In the discovery phase, ML accelerates target identification and also plays roles in high‐throughput screening and predictive modeling to rapidly shortlist promising drug candidates. Moving to the preclinical development phase, ML enables toxicity prediction and lead optimization; GenAI and DL are yielding interesting molecules, combing through large databases. In the clinical trial phase, ML enhances patient recruitment and stratification by analyzing patient data and health records to identify suitable candidates for trials, ensuring diversity, and optimizing trial outcomes.
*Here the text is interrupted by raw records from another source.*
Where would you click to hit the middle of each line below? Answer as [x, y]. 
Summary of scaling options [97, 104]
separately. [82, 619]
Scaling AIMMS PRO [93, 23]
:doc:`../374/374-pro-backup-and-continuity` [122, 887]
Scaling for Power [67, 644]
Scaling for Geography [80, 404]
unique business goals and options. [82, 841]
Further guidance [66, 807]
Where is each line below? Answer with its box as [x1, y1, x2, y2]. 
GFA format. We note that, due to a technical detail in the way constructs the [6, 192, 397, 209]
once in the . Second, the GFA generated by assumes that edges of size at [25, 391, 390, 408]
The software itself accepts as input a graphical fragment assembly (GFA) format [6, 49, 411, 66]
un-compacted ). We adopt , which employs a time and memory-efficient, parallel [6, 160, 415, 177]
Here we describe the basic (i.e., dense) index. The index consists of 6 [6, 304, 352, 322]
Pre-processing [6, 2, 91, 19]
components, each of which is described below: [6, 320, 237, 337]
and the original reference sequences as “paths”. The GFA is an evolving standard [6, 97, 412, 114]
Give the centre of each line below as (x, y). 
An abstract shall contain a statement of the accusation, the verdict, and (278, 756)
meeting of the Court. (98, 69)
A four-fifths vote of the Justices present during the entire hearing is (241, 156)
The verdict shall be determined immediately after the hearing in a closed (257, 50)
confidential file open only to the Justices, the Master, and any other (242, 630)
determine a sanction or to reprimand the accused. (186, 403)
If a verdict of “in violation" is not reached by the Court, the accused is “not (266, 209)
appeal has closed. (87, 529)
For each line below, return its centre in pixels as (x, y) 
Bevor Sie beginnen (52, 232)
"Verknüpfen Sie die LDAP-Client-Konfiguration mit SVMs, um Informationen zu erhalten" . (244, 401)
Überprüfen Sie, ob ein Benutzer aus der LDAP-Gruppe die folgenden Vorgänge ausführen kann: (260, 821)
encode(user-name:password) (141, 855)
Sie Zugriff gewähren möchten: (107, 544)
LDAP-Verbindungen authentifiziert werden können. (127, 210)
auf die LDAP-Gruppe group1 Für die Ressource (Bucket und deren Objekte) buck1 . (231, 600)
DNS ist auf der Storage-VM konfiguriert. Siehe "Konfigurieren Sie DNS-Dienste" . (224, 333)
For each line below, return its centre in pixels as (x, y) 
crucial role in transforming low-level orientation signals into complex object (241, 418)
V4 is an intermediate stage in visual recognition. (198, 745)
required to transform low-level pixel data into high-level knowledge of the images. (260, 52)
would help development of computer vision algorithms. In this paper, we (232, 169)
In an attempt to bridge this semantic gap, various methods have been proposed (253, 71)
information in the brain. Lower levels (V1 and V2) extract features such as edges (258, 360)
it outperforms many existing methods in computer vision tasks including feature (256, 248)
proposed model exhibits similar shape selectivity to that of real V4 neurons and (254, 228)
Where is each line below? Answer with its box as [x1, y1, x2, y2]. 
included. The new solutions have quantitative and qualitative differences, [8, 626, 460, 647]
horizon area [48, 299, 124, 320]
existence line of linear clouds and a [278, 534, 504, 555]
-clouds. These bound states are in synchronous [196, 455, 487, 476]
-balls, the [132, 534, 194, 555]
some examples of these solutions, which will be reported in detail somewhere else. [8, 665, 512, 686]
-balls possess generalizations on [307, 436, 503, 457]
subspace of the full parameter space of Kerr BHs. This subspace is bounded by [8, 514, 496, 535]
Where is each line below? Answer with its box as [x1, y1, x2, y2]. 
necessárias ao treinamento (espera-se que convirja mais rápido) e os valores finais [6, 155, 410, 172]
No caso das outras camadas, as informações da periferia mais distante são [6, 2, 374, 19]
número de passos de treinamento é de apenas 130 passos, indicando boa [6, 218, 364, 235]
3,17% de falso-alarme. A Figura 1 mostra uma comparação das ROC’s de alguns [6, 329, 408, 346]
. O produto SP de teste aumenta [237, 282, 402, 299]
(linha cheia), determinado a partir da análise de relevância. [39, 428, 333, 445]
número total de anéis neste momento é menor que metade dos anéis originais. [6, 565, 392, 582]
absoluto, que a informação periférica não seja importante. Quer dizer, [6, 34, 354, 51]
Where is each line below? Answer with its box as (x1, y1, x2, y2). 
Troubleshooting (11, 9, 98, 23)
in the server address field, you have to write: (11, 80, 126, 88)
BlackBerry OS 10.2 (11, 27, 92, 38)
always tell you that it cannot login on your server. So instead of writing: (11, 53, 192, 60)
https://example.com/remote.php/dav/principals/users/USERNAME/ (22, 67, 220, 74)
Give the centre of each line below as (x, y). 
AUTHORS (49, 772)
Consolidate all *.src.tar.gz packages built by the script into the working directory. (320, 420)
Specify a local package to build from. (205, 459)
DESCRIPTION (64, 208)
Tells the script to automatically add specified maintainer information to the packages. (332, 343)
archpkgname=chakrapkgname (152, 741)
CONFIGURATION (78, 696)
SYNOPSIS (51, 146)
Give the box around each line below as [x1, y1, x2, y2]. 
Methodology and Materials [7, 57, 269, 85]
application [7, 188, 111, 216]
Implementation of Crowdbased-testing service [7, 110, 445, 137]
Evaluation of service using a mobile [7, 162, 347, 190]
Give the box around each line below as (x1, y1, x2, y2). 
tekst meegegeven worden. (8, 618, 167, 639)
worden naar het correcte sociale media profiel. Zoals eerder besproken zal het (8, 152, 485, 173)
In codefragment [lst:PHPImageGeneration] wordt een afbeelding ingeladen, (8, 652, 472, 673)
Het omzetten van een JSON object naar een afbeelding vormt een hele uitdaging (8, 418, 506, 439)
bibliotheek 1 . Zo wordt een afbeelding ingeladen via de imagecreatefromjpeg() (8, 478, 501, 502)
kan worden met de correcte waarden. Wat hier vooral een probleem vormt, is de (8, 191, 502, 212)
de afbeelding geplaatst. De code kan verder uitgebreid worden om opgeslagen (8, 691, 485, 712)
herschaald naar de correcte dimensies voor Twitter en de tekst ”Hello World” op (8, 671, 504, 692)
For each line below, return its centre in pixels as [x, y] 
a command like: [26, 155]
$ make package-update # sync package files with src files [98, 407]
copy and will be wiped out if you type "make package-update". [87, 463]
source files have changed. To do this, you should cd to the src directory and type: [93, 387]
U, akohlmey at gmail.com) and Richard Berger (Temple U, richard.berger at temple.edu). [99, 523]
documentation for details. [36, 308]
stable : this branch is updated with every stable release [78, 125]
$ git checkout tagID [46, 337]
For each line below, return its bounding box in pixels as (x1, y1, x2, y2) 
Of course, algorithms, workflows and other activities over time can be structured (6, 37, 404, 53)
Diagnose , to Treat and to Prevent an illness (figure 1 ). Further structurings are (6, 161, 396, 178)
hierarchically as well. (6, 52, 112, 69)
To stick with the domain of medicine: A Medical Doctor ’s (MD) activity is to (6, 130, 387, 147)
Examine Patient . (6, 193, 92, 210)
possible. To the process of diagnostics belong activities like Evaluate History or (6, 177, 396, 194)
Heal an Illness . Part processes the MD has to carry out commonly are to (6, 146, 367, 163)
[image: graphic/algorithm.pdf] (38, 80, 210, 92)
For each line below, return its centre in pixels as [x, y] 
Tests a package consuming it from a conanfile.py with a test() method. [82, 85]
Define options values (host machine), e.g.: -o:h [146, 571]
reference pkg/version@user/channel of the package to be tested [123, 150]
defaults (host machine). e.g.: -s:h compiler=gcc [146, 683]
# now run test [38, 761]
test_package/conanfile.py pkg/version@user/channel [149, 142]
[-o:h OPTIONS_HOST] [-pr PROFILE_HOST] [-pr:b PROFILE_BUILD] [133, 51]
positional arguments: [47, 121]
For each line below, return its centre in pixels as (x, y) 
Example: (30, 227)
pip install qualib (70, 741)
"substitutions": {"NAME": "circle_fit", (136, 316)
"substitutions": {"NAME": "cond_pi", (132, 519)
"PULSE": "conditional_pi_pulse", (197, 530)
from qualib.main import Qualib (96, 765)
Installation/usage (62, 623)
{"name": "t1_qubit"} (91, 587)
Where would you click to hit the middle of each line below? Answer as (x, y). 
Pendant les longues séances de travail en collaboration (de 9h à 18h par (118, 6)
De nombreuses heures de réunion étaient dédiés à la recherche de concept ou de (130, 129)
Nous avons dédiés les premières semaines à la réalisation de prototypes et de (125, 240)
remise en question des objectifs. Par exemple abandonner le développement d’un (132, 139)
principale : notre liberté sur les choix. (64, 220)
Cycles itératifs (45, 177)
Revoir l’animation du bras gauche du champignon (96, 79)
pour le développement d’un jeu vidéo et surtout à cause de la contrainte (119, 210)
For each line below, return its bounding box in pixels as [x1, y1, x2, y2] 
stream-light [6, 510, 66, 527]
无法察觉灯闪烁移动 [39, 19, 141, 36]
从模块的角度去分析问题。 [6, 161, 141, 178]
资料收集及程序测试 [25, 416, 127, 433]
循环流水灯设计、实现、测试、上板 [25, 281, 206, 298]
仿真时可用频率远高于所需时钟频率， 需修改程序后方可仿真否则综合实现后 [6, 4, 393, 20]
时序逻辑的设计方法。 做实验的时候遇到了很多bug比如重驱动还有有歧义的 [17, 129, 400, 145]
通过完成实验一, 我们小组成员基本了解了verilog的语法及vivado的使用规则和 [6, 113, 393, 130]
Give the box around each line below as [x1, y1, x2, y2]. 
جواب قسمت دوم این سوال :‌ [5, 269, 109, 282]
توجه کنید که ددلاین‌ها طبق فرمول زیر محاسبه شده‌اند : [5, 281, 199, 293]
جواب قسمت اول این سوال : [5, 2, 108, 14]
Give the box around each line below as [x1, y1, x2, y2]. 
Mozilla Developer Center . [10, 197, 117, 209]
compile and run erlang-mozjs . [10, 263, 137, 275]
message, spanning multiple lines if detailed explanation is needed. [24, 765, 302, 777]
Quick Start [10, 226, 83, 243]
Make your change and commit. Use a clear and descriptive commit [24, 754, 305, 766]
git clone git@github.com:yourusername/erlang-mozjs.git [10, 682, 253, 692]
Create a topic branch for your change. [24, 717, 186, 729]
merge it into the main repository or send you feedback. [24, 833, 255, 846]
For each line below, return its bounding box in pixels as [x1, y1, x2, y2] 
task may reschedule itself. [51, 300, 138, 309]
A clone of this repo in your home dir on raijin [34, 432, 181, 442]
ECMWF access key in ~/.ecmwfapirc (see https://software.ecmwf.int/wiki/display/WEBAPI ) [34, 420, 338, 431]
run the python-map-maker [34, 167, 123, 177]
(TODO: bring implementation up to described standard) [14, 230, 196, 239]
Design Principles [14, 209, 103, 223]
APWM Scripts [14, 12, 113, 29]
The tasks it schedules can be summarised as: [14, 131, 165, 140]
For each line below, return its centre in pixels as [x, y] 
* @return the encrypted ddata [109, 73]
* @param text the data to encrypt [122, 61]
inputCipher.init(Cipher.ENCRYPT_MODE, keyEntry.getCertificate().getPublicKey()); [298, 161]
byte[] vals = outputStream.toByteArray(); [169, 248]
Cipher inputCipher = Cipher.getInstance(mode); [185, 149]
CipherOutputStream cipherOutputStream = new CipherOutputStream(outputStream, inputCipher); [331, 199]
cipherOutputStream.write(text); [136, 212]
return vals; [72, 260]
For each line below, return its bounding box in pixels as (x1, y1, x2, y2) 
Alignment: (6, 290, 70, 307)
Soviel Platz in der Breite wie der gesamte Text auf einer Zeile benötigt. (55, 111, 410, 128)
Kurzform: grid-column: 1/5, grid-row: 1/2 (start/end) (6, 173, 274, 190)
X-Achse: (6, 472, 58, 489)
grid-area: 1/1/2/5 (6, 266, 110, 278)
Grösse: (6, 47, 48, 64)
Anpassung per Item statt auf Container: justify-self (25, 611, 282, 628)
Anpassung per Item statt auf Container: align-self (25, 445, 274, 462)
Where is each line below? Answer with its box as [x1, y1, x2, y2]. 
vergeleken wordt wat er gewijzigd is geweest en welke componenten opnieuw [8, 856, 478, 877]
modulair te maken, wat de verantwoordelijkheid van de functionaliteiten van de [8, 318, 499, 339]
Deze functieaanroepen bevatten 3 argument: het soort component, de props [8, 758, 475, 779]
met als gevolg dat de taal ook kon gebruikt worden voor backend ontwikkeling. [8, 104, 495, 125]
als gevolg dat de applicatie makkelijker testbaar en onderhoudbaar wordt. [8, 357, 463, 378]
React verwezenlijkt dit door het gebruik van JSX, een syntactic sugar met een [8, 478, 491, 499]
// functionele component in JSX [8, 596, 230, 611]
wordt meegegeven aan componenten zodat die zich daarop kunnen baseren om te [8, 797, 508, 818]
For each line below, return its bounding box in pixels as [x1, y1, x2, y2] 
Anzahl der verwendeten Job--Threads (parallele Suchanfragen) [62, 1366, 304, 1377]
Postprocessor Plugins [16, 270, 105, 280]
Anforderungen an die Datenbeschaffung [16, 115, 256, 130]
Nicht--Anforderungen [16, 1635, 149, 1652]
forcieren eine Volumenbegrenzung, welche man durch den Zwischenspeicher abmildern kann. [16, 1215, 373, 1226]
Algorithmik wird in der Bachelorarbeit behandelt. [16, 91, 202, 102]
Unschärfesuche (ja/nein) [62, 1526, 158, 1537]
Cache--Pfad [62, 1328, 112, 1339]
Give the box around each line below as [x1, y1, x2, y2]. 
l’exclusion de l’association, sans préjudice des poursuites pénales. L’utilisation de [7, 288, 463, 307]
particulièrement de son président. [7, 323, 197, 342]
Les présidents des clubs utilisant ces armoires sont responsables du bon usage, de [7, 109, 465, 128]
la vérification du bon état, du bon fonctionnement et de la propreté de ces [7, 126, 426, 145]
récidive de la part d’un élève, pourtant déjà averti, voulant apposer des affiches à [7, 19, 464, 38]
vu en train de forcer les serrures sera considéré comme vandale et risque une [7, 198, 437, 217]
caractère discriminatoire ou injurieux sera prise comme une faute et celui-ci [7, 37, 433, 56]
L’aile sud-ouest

ML models also find use in optimizing phase 2 clinical trial design and also predict likely responders.
AI methods complement MIDD in drug development and can enhance predictive accuracy in clinical development, aiding in potential personalized treatment. For example, AI‐enabled de‐escalation strategies in patients with breast cancer on the basis of tumor type, stage, biomarker status (Her2 or hormone receptor), and patient preferences [11] can inform new trial designs that are more patient‐centric. Although this is still actively being researched, ML can be used to construct concentration and exposure prediction models for therapeutic drug monitoring and precision dosing. ML frameworks can also assist in screening covariates for inclusion in population PK models [12]. AI tools can assist researchers in making trial design decisions by selecting appropriate criteria, modeling trial performance more accurately, assessing the burden on patients and investigators, and prioritizing potential indications.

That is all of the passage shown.